Sighing, he sifted through the remaining photos, all of which pictured Black during his seventh year or else after Hogwarts, all of which told the story of a confident and caring young man. Setting down a picture of a radiant Black at the Potter’s wedding, Kingsley placed it next to the final photograph in his stack, the one that had been taken upon Black’s arrival at Azkaban.





If he had not known better, Kingsley would have said they were two different people. In the former, Black’s face was brimming with joy and jubilant laughter, his love for the couple next to him as clear as printed words. In the latter, the man facing the camera was completely unrecognizable, his face drained of the characteristic charm and fearless energy Kingsley had come to expect of old pictures. Here Sirius Black stared nakedly into the camera, his gray eyes wide, stunned, empty. His glossy black hair fell in disarray over his face and a nasty bruise discolored one eye. He looked as though he had no idea where he was or what he was doing; the card with his prison number was held slackly in his hands. Kingsley needed to go no further. The next photograph was the current wanted poster, and the Auror knew each detail of that by heart.

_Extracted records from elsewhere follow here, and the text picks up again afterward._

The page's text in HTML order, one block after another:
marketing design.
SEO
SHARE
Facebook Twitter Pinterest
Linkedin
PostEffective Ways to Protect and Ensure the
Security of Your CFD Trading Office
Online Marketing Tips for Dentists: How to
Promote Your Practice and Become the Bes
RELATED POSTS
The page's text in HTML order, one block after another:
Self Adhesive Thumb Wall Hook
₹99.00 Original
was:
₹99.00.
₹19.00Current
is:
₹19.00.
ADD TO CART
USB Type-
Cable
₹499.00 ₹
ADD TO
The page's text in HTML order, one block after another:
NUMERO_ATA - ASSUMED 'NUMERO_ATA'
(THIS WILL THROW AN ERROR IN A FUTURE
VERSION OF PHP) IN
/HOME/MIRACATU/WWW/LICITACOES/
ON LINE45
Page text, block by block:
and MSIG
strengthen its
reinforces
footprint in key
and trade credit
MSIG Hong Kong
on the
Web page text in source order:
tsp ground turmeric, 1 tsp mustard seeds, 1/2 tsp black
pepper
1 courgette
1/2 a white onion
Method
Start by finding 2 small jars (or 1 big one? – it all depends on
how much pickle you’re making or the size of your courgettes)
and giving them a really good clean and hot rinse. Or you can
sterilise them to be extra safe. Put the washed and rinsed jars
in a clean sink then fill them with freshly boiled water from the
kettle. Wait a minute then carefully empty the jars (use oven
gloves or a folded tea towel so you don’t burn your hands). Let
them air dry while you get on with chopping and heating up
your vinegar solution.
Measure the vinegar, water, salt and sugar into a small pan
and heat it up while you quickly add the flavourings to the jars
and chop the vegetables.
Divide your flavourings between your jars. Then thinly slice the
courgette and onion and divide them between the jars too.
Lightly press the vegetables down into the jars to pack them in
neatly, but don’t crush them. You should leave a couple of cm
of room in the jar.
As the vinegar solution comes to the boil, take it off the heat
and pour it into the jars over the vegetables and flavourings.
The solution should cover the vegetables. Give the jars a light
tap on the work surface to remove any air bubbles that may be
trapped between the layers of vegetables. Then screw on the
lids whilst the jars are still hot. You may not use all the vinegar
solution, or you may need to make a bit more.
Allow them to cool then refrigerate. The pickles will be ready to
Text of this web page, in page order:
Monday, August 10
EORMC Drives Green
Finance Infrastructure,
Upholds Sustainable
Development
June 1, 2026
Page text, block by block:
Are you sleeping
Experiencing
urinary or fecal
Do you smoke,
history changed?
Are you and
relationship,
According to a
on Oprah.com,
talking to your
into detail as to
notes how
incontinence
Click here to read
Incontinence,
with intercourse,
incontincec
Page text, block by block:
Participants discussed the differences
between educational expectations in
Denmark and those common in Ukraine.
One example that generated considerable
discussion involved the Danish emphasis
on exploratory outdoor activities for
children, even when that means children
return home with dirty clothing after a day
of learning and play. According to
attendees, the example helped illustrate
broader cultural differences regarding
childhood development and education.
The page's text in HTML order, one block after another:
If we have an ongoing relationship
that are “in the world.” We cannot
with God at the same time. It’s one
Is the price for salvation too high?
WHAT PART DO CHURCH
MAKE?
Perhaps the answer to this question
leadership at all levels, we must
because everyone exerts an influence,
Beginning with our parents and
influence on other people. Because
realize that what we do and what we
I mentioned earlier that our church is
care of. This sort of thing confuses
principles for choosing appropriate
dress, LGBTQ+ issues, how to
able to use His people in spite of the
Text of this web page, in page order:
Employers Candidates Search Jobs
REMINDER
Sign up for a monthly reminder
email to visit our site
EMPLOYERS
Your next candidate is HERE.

The story made little sense, he mused. There was no sense of continuity, no transition from faithful friend to cold-blooded killer. Staring from the laughing young man to the lost soul before him, Kingsley Shacklebolt mulled over all he knew of Sirius Black and wondered for the hundredth time what crucial piece of the story they were all missing. An irrational, persistent voice in his head insisted if he could find this, it would help him find Sirius Black.





“Shacklebolt.”





Kingsley looked up, the photos slipping from his hands. Mad-Eye Moody was standing in the doorway of his cubicle, his bright blue magical eye whizzing around in his head, the other trained on Kingsley. Kingsley frowned faintly, wondering what the ex-Auror was doing in the Ministry tonight. He stood.





“Yes?”





“I have some theories on the Black case that I want to talk over with you. Free tonight?”





His alerted instincts relaxing, Kingsley repressed the urge to sigh. He had a great deal of respect for the legendary Alastor Moody, but a throbbing headache was building behind his eyes, and listening to the paranoid ex-Auror’s far-fetched theories was not going to help. He could almost hear his bed at home calling him.

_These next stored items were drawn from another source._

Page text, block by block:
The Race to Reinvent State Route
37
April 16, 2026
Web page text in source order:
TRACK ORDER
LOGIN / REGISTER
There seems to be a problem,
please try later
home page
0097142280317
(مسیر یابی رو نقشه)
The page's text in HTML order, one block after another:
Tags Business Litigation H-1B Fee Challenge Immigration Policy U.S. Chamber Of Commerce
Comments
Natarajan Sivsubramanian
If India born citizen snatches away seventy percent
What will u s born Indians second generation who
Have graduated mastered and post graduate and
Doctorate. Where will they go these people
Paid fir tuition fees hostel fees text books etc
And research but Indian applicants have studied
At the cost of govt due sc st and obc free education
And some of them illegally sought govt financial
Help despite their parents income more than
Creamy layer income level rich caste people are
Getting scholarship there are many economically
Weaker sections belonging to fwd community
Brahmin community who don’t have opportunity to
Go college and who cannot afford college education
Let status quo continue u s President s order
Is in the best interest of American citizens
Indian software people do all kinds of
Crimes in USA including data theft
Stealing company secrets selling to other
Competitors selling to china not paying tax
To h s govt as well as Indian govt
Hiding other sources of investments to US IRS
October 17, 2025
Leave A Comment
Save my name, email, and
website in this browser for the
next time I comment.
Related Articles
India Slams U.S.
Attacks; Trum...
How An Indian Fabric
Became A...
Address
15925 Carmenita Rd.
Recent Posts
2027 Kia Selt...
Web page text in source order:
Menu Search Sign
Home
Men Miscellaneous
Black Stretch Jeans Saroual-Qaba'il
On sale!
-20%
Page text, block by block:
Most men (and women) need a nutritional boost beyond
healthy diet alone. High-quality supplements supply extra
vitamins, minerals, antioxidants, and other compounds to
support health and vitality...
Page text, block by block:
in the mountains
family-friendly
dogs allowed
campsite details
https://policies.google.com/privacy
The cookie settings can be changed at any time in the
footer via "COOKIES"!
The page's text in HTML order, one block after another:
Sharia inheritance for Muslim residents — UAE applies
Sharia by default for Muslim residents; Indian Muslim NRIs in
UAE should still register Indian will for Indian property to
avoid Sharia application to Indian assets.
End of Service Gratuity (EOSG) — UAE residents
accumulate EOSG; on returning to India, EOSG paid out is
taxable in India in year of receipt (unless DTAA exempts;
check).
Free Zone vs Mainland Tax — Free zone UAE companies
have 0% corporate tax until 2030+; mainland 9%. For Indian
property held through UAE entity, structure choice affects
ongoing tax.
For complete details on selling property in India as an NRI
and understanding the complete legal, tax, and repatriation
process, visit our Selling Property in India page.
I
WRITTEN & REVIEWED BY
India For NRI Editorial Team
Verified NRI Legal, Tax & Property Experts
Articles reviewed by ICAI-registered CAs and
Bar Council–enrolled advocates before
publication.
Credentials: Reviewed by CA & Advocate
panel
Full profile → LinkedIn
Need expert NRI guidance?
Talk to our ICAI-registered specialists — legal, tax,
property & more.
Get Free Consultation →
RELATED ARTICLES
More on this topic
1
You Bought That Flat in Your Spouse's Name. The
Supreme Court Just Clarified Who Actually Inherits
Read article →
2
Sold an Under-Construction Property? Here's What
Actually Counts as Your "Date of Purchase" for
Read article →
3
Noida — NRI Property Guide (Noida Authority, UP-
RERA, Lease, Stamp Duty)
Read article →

“Could it wait until morning? I have rather a lot on my plate at the moment.” He gestured to the maps and transcripts littering his desk, hoping Moody would not be offended.





Moody set his jaw, his magical eye apparently scrutinizing the occupant of the neighboring cubicle through the wall. “‘Fraid not. It’s a bit urgent.” Something crept into his scarred face, and in his exhausted state Kingsley would almost have said it was ironic amusement. If he had not known Moody. But the old Auror was already talking again, and his next words blotted the notion from Kingsley’s mind.





“I think we might have a sighting on our hands.”